Тем же вечером Саня попросил Митрича позвонить своей жене. И вот на следующий день за дверью раздался цокот каблуков и в палату, ни на кого не глядя, вошла острыми шажками, ярко накрашенная, подстриженная "ёжиком" невысокая особа в кожаной юбке. И сразу с порога пропела в нос: "Брюханов – это ты, или не ты?
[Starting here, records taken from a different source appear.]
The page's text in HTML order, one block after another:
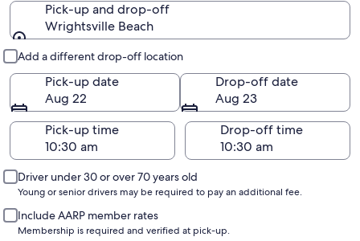
Pick-up and drop-off
Wrightsville Beach
Add a different drop-off location
Pick-up date
Aug 22
Drop-off date
Aug 23
Pick-up time
Drop-off time
Driver under 30 or over 70 years old
Young or senior drivers may be required to pay an additional fee.
Include AARP member rates
Membership is required and verified at pick-up.
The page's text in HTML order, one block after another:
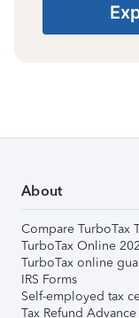
About
Compare TurboTax
TurboTax Online
TurboTax online
IRS Forms
Self-employed tax
Tax Refund Advance
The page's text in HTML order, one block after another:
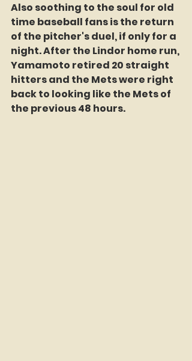
Also soothing to the soul for old
time baseball fans is the return
of the pitcher's duel, if only for a
night. After the Lindor home run,
Yamamoto retired 20 straight
hitters and the Mets were right
back to looking like the Mets of
the previous 48 hours.
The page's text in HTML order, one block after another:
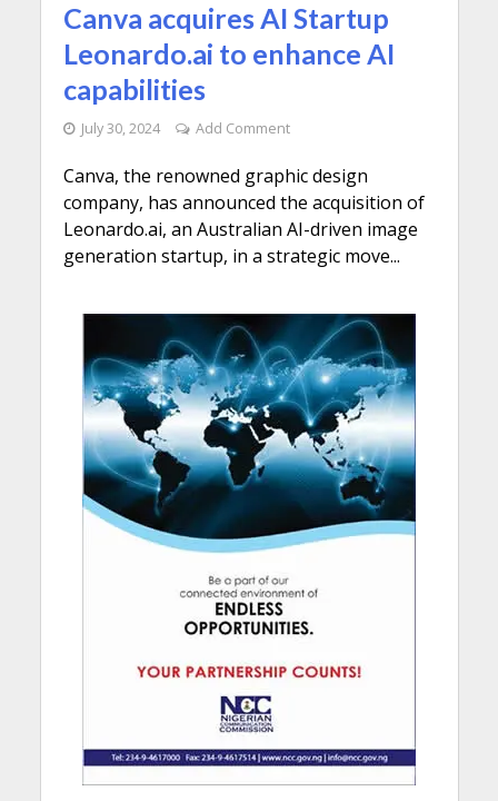
Canva acquires AI Startup
Leonardo.ai to enhance AI
capabilities
July 30, 2024 Add Comment
Canva, the renowned graphic design
company, has announced the acquisition of
Leonardo.ai, an Australian AI-driven image
generation startup, in a strategic move...
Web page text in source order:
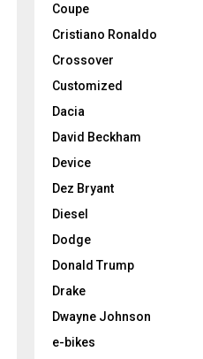
Coupe
Cristiano Ronaldo
Crossover
Customized
Dacia
David Beckham
Device
Dez Bryant
Diesel
Dodge
Donald Trump
Drake
Dwayne Johnson
e-bikes
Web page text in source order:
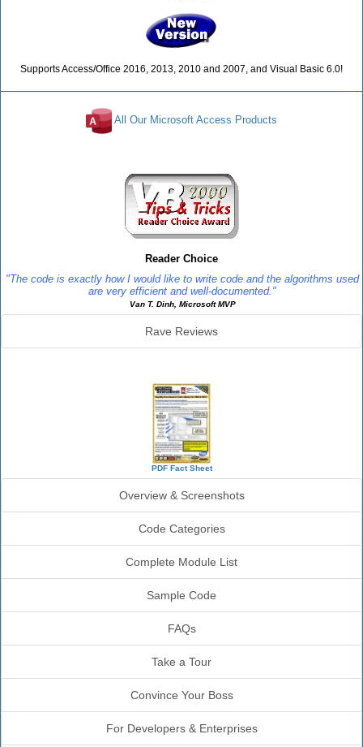
Supports Access/Office 2016, 2013, 2010 and 2007, and Visual Basic 6.0!
All Our Microsoft Access Products
Reader Choice
"The code is exactly how I would like to write code and the algorithms used
are very efficient and well-documented."
Van T. Dinh, Microsoft MVP
Rave Reviews
PDF Fact Sheet
Overview & Screenshots
Code Categories
Complete Module List
Sample Code
FAQs
Take a Tour
Convince Your Boss
For Developers & Enterprises
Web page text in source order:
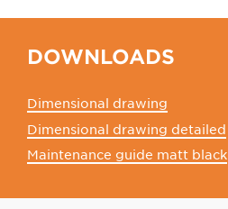
DOWNLOADS
Dimensional drawing
Dimensional drawing detailed
Maintenance guide matt black

– я не узнаю. Как же умудрился, дорогой, что тебя корова лягнула в причинное место?" Борисыч в первую секунду опешил, но тут же сообразил: "Это Митрич наплел!" Виновник недоразумения надел очки, раскрыл сильно потертую папку и со строгим видом что-то там помечал толстой ручкой – Митрич когда-то занимал небольшой пост в райкоме, и с тех пор у него остались некоторые привычки. Жена привезла Борисычу банку магазинных пельменей, вынесла за ним судно, пообещала в следующий раз захватить марганцовки и протереть его от пролежней. Саня рассказал ей о том, что с ним случилось, но не все, а только то, что посчитал нужным. Она встала, собираясь уходить, и сказала: "Вечно у тебя, Борисыч, все через жопу ". (Митрич прикрыл лицо рукой, как бы обдумывая писание, на самом же деле, весело подмигивал всей палате.) Помахала из-за двери мизинцем: "пока-пока" – и исчезла, оставив облако дорогих духов.
Пельмени он разделил с Андреем. Митрич теперь вставлял ему в руку ложку, кровать отрегулировали, чтобы Борисыч находился в полулежащем положении, ставили ему на живот тарелку, и он мог есть самостоятельно.
Вечером Митрич опять надел очки и достал папку. Он долго там что-то перекладывал и листал, сидя с подвернутой ногой на кровати, вынул и показал Борисычу календарь с голыми толстухами:
– Которая на твою доярку похожа?
Наконец Митрич нашел то, что искал: это была матерщинная поэма. Он каждый день дописывал ее и что-то правил, а потом, дождавшись, когда жена Зинатулы уедет зачем-нибудь домой, читал всей палате. Главными героями были пожарник Коля и медсестра Любка, пышные формы которой не давали покоя всей травматологии. Интрига состояла в преследовании ее ненасытным пожарником, причем каждая глава заканчивалось совокуплением в самых неожиданных местах.
– Митрич – молодец! Не хуже поэта получается, – хвалил поэму Николай.
Сегодня во время чтения Зинатула издавал звуки, похожие на кряхтение, все решили, что так он выражает одобрение. Вдруг запищал по-детски сдавленно - и начал выдирать из головы спицу, рвать скобу, одеяло. Мужики в первую минуту растерялись. Андрей крикнул, давя на кнопку вызова: "Митрич, держи его!" Митрич бросился к Зинатуле, схватил за руки, навалился всем весом – лицо у того было уже в крови. Заглянула сестра и побежала за помощью. Через минуту быстрым шагом вошел дежурный врач, сказал, что это – психоз. Следом вбежала сестра со шприцем, только втроем они смогли скрутить его и поставить успокоительное.